Whenever "program" occurs in a line of the material, list that line.
──────
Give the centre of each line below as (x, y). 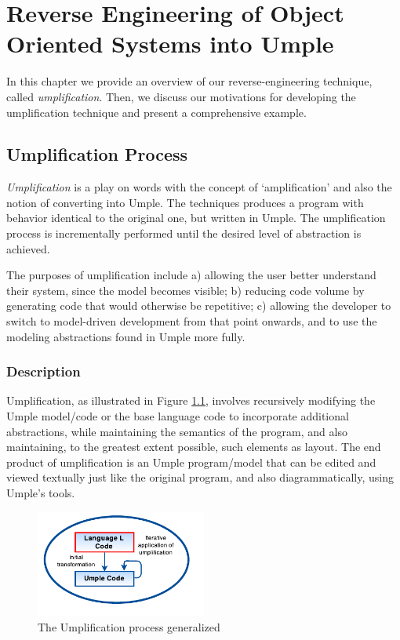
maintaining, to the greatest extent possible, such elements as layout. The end (194, 447)
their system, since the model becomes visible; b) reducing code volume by (185, 290)
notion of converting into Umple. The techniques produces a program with (185, 202)
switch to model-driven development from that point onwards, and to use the (192, 321)
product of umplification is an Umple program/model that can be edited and (191, 462)
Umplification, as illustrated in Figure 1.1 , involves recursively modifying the (191, 400)
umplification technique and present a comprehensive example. (156, 112)
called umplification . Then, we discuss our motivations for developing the (181, 96)
──────
§ **Response box**:
notion of converting into Umple. The techniques produces a program with (185, 202)
product of umplification is an Umple program/model that can be edited and (191, 462)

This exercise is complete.